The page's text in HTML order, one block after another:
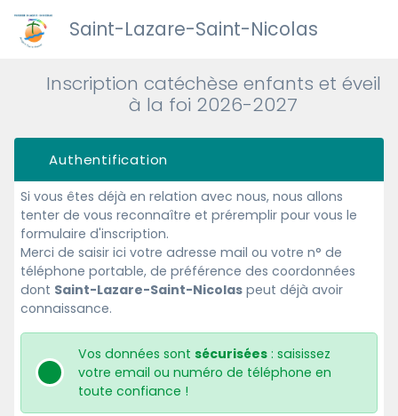
Saint-Lazare-Saint-Nicolas
Inscription catéchèse enfants et éveil
à la foi 2026-2027
Authentification
Si vous êtes déjà en relation avec nous, nous allons
tenter de vous reconnaître et préremplir pour vous le
formulaire d'inscription.
Merci de saisir ici votre adresse mail ou votre n° de
téléphone portable, de préférence des coordonnées
dont Saint-Lazare-Saint-Nicolas peut déjà avoir
connaissance.
Vos données sontsécurisées : saisissez
votre email ou numéro de téléphone en
toute confiance !

# # #

→ **TASK STATEMENT**
Each line of the data that contains "votre" belongs in the answer.

→ **ANSWER SECTION**
Merci de saisir ici votre adresse mail ou votre n° de
votre email ou numéro de téléphone en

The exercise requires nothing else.